Summary: As "sojourners and pilgrims" in this world, how are we to conduct ourselves?

I Peter 2:9-12 “Sojourners and Pilgrims”

Intro—It is a fact of life that peoples’ perceptions of events and other people two witnesses to an event ever see exactly the same thing in the same way, because not only do their views of the event differ, but also the amount of attention they are paying, their attitudes toward what they’re seeing, any preconceived notions they might have, their own experience and many other things all differ from those of other witnesses, and so what they perceive differs.

If you’ve been following the Olympics, you’ve seen this in action in the last couple of weeks...the Canadians, the Lithuanians, the Russians and the South Koreans all believe they got robbed in one sport or another. And I think that their arguments are based on their perceptions, not just of a sporting event, but of their place in the world. And, to the extent their perceptions are misperceptions, they tend to cause bad feelings in the world community.

In the same way, misperceptions about the church are, I think we would all agree, some of the biggest problems facing the church today.
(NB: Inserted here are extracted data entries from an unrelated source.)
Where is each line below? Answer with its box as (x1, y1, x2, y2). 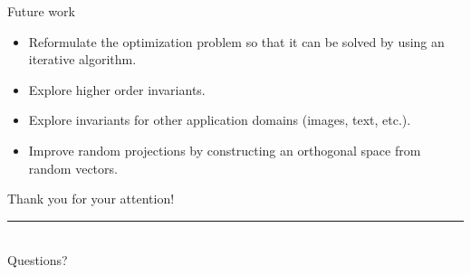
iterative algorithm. (28, 50, 137, 69)
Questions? (7, 251, 68, 270)
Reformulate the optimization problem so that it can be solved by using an (28, 32, 445, 51)
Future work (7, 2, 75, 20)
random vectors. (28, 158, 118, 177)
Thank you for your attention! (7, 189, 175, 208)
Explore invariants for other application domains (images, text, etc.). (28, 110, 411, 129)
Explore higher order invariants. (28, 80, 206, 99)
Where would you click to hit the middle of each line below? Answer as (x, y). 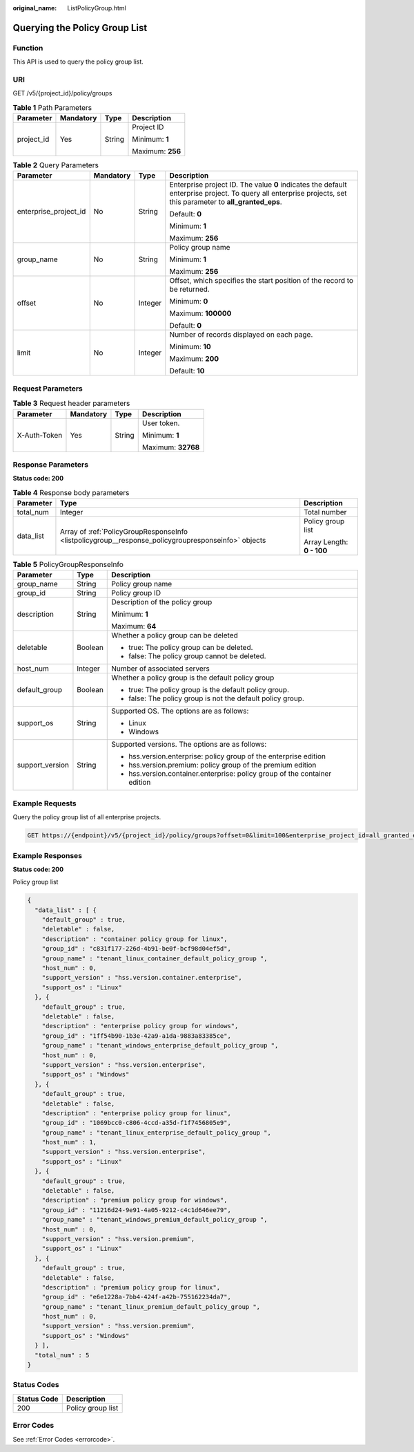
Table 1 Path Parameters (52, 107)
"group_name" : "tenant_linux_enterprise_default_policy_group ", (157, 1133)
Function (28, 48)
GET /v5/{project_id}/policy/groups (62, 93)
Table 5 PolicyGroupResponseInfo (68, 565)
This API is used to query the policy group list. (78, 62)
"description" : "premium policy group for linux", (131, 1287)
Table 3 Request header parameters (71, 403)
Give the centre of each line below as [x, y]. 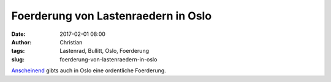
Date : [18, 34]
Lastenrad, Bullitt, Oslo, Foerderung [105, 51]
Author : [21, 42]
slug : [18, 59]
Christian [71, 42]
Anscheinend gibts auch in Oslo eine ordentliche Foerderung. [89, 70]
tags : [18, 51]
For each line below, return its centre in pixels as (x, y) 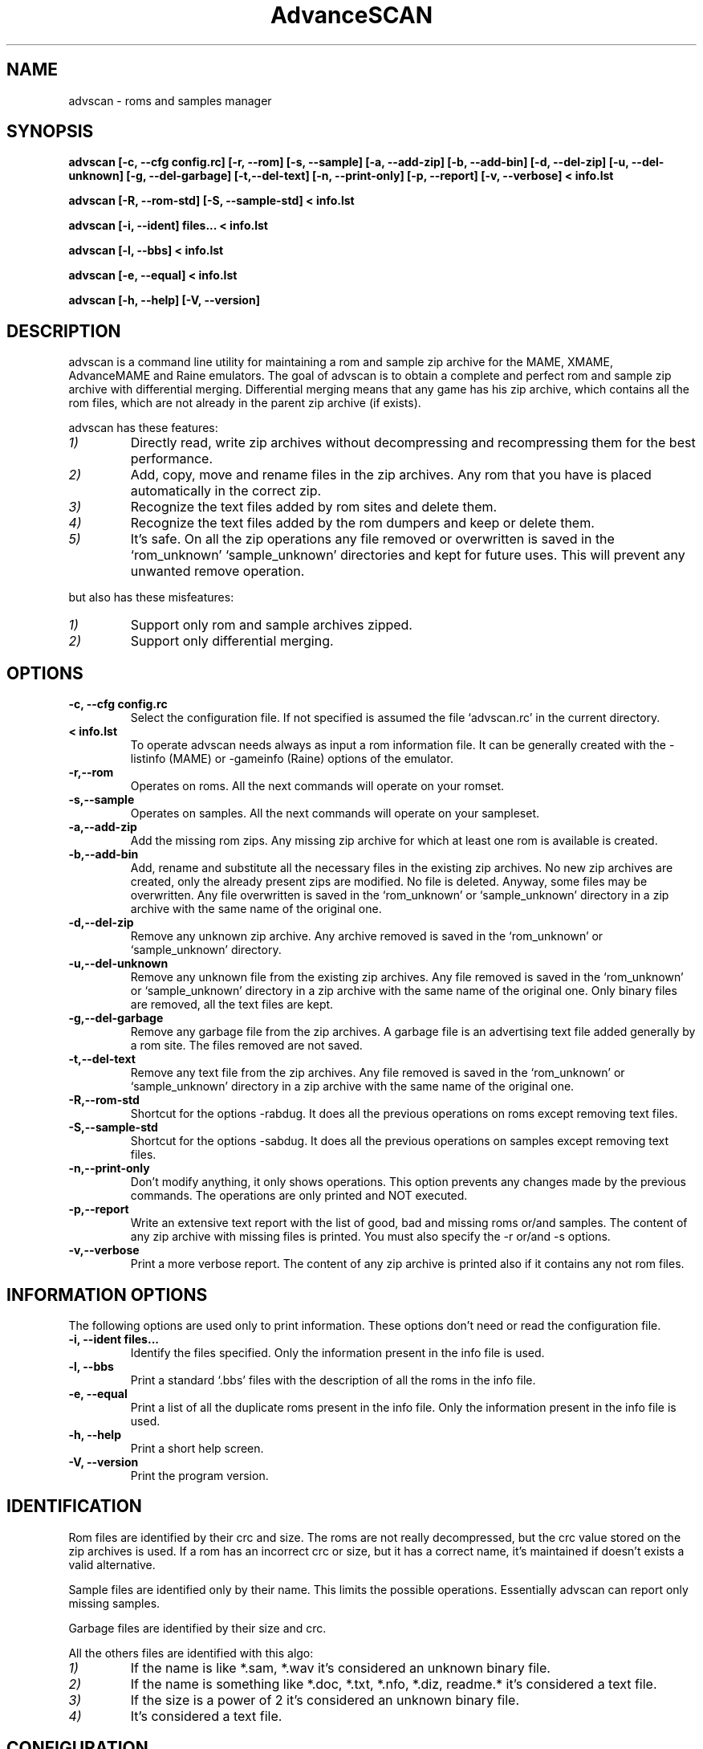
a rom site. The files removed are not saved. (246, 1046)
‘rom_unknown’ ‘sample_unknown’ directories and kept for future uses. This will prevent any (408, 555)
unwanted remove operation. (217, 571)
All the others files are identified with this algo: (191, 1653)
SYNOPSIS (50, 132)
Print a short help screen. (197, 1448)
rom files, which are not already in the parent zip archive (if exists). (245, 403)
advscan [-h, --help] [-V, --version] (164, 300)
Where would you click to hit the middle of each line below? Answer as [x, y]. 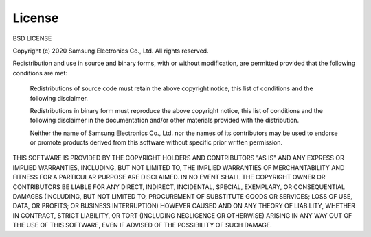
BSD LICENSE [32, 38]
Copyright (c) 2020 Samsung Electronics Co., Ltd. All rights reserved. [111, 51]
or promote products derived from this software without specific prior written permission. [156, 142]
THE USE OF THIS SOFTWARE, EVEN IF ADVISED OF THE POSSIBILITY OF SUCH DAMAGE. [143, 225]
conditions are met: [40, 73]
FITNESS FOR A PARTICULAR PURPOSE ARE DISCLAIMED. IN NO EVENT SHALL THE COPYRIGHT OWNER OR [169, 177]
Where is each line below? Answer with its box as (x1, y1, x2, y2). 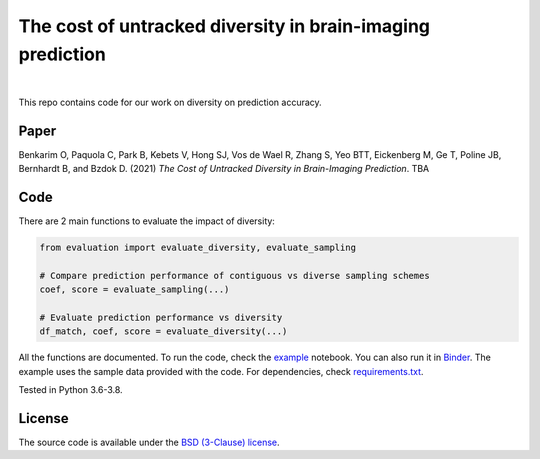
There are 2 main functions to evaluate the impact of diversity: (18, 215, 275, 227)
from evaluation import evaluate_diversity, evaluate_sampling (39, 241, 357, 253)
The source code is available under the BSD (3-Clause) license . (18, 436, 280, 448)
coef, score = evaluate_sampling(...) (39, 284, 230, 295)
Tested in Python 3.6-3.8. (18, 384, 124, 396)
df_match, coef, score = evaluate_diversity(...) (39, 326, 288, 337)
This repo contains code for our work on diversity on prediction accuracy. (18, 96, 322, 108)
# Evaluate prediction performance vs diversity (39, 311, 283, 323)
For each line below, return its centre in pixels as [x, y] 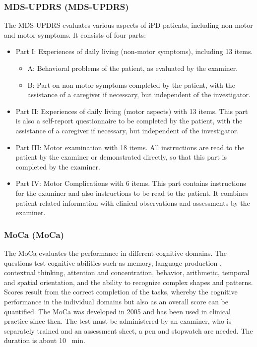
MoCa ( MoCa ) [34, 234]
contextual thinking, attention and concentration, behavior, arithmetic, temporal [127, 272]
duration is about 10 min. [45, 340]
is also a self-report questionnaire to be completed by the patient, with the [129, 121]
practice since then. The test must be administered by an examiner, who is [118, 321]
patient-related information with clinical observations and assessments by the [133, 202]
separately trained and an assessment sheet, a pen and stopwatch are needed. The [128, 330]
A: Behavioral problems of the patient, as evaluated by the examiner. [133, 68]
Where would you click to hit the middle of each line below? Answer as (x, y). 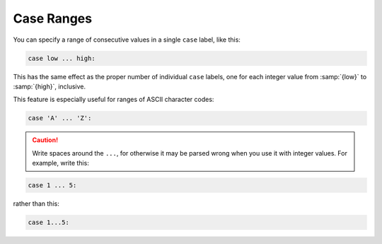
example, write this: (61, 163)
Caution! (45, 140)
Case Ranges (52, 18)
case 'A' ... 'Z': (60, 118)
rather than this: (36, 204)
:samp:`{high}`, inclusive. (50, 86)
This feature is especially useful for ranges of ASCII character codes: (114, 100)
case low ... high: (62, 58)
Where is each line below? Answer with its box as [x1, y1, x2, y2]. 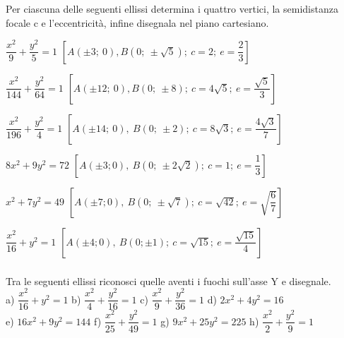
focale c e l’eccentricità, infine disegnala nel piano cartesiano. [6, 15, 269, 30]
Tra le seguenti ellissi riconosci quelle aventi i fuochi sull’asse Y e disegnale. [6, 273, 331, 288]
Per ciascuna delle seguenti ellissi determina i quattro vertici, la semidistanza [6, 1, 338, 16]
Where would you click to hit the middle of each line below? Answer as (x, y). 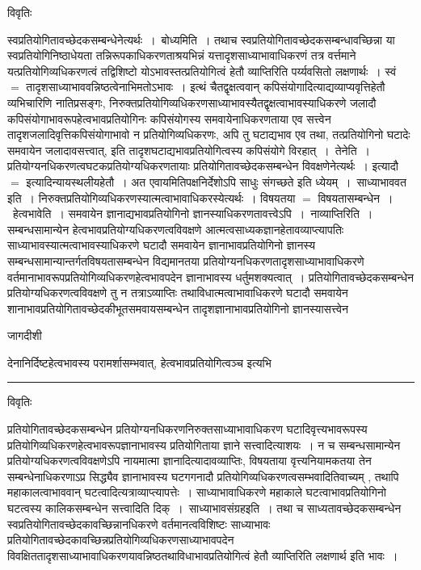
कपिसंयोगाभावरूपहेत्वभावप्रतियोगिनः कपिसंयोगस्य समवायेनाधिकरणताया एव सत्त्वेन (169, 118)
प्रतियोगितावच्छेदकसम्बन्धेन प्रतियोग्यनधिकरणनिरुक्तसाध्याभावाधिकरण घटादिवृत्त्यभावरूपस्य (187, 429)
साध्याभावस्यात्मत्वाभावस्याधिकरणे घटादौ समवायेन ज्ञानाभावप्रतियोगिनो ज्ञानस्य (161, 245)
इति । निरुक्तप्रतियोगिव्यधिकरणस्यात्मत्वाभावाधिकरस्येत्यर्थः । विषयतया (152, 197)
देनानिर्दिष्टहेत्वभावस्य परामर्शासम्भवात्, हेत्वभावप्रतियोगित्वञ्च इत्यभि (139, 362)
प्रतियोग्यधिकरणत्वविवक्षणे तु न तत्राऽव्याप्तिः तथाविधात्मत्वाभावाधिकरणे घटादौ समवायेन (178, 293)
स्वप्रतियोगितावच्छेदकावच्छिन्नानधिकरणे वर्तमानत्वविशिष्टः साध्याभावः (139, 524)
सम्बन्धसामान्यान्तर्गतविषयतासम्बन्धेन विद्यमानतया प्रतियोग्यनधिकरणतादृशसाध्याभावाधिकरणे (186, 260)
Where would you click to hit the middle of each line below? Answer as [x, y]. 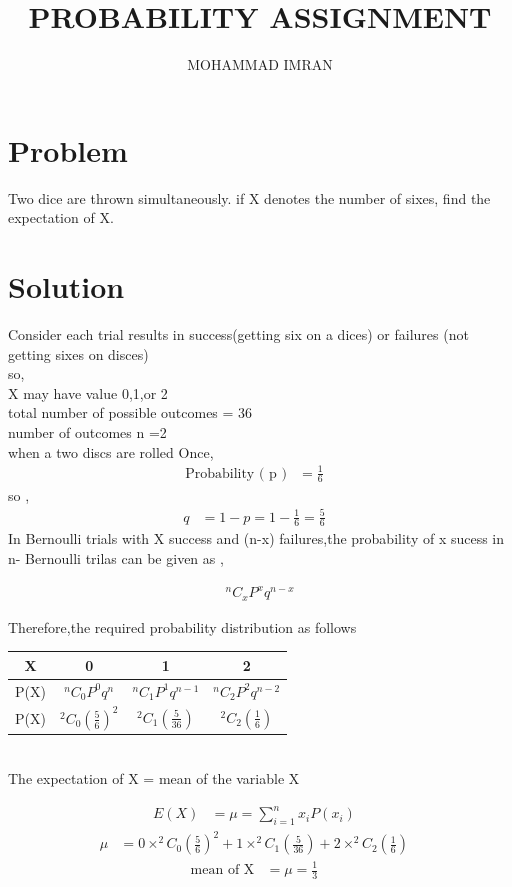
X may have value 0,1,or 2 [88, 392]
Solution [66, 286]
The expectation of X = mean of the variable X [154, 778]
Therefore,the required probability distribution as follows [182, 626]
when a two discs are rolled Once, [111, 451]
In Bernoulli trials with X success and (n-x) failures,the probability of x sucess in [256, 538]
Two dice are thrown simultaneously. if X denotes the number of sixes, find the [249, 197]
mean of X [222, 870]
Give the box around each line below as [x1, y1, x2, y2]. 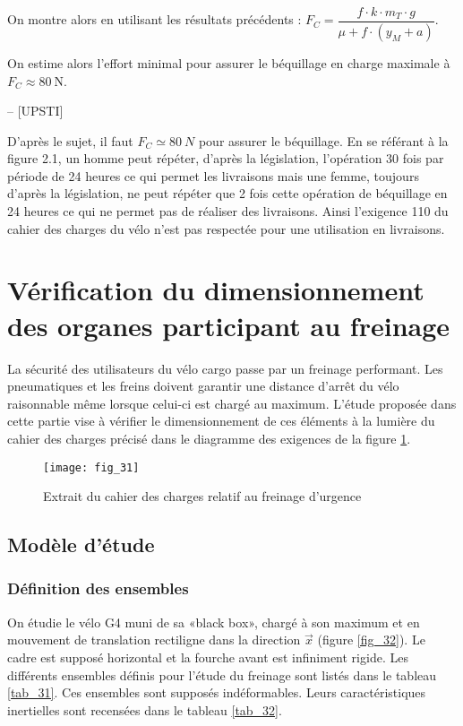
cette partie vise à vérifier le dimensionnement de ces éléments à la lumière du [7, 411, 435, 430]
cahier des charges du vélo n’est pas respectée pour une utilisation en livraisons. [7, 219, 445, 238]
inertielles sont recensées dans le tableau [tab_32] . [7, 700, 282, 719]
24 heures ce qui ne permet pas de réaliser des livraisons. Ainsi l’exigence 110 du [7, 202, 449, 220]
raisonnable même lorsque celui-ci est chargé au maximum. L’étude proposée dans [7, 393, 457, 412]
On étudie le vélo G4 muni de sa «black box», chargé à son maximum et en [7, 612, 420, 631]
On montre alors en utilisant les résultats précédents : [7, 10, 302, 29]
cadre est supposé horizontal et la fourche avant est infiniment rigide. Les [7, 647, 408, 666]
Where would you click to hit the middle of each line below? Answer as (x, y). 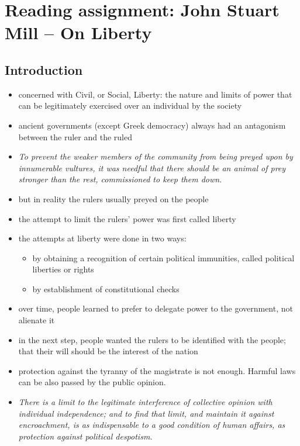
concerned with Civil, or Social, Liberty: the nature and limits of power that (155, 94)
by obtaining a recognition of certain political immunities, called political (163, 257)
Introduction (44, 69)
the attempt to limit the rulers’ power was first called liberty (127, 218)
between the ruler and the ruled (75, 136)
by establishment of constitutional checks (106, 288)
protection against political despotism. (85, 436)
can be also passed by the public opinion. (92, 382)
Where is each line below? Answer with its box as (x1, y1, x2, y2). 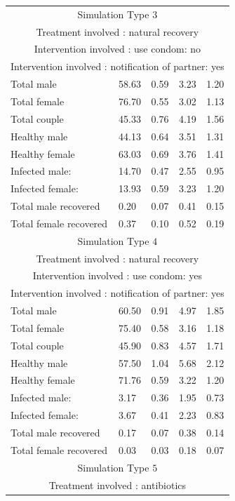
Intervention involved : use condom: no (34, 41, 201, 56)
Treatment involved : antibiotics (48, 477, 187, 492)
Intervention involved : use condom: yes (32, 268, 203, 283)
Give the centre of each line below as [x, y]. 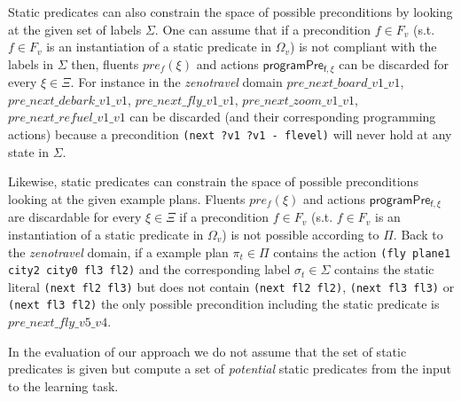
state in [28, 151]
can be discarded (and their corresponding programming [283, 117]
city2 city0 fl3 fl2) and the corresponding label [149, 269]
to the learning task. [63, 385]
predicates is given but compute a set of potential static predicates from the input [230, 369]
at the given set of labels [75, 29]
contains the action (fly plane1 [362, 252]
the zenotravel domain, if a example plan [118, 252]
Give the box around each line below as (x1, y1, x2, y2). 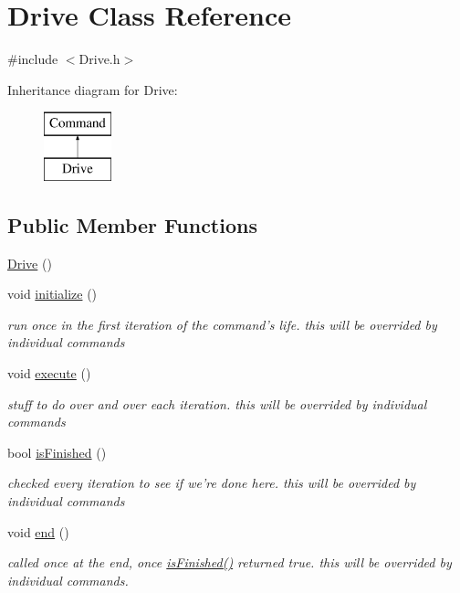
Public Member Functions (7, 210, 257, 238)
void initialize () (7, 284, 98, 303)
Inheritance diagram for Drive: (7, 79, 178, 99)
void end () (7, 522, 69, 541)
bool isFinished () (7, 442, 107, 461)
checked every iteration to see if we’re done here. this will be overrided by (7, 473, 416, 492)
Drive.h (78, 49, 120, 69)
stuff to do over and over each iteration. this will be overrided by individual (7, 394, 427, 413)
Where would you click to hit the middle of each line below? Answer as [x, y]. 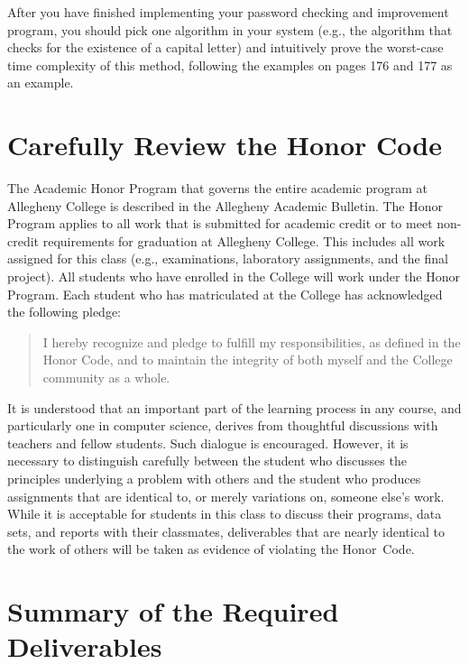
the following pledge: [64, 312]
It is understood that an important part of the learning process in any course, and [234, 407]
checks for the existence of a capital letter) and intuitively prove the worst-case [225, 47]
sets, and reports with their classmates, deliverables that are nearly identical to [226, 531]
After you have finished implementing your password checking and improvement [228, 12]
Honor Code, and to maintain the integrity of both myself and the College [248, 360]
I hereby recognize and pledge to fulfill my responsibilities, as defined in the [252, 341]
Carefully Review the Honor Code [225, 145]
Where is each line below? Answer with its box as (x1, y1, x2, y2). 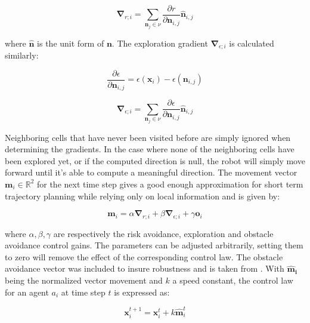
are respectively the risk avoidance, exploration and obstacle (53, 227, 274, 239)
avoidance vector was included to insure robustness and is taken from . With (5, 262, 284, 275)
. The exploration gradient (111, 36, 208, 49)
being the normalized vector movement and (5, 273, 163, 286)
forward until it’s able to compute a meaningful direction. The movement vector (5, 166, 297, 179)
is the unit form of (37, 36, 104, 49)
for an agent (5, 285, 49, 298)
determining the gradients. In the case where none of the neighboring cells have (5, 143, 294, 155)
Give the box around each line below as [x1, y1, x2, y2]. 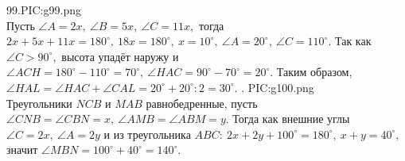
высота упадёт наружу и [61, 48, 179, 64]
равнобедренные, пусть [146, 94, 258, 111]
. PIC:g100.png [241, 79, 314, 95]
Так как [334, 33, 372, 49]
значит [6, 141, 38, 158]
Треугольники [6, 94, 72, 111]
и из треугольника [103, 125, 191, 142]
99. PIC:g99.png [6, 2, 81, 17]
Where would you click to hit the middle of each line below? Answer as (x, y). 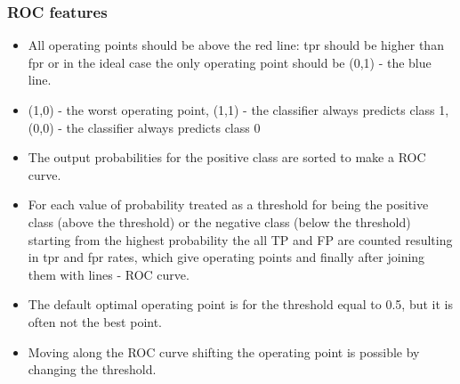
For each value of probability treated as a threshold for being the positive (228, 204)
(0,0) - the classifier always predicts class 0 (144, 127)
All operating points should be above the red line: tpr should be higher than (236, 45)
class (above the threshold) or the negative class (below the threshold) (219, 221)
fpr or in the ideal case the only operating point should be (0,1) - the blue (230, 62)
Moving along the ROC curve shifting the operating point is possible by (224, 351)
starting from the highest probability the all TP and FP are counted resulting (240, 239)
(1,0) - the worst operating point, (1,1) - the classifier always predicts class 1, (238, 110)
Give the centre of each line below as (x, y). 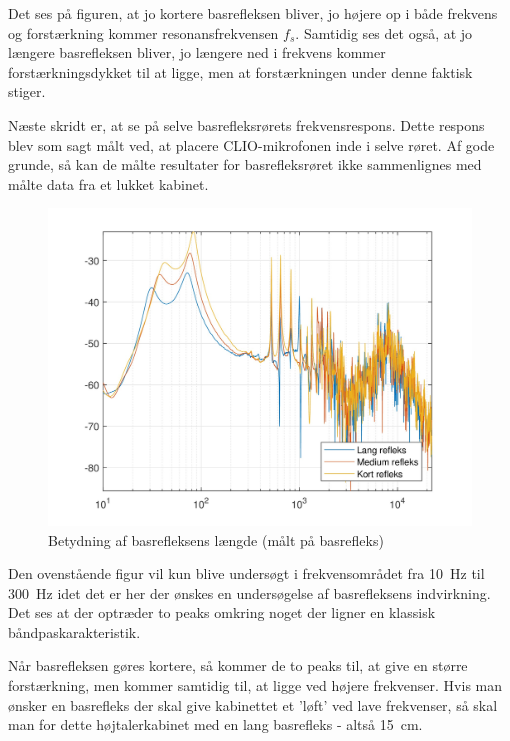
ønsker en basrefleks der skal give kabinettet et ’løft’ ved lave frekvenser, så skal (253, 704)
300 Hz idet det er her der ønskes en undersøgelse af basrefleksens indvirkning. (249, 592)
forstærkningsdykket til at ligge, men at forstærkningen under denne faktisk (240, 71)
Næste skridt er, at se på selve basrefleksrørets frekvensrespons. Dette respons (246, 124)
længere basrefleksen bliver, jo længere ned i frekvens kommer (197, 52)
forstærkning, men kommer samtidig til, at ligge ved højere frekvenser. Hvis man (255, 685)
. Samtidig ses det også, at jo (384, 32)
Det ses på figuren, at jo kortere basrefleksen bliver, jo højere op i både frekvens (253, 13)

Misperceptions that occur in and out of the church...some churches perceive themselves to be social clubs, some are political action committees, some are instruments of social justice, and some seem to have no idea of their purpose at all. Of those outside the church, some see it as simply irrelevant to today, some see it as a crutch for the weak-minded, some see it as a con game and a sham at worst, or a money-making business at best.

In I Peter, the apostle wants to make sure that the church does not misperceive its place in the world. He wants us to understand properly the duties of the church as a body. Remember, he has given us instructions as to our individual way of life, but now he wants to talk to us as a group...and so last week, we saw him refer to the church as a spiritual house being built up by God, and now he’s going to tell us a little more about what the purpose of the spiritual house is, and how we should integrate ourselves into the world. And as we’ll see, we need to think of it in those terms, “integrating ourselves into the world,” because what Peter is going to tell us is that we are no longer truly a part of this world.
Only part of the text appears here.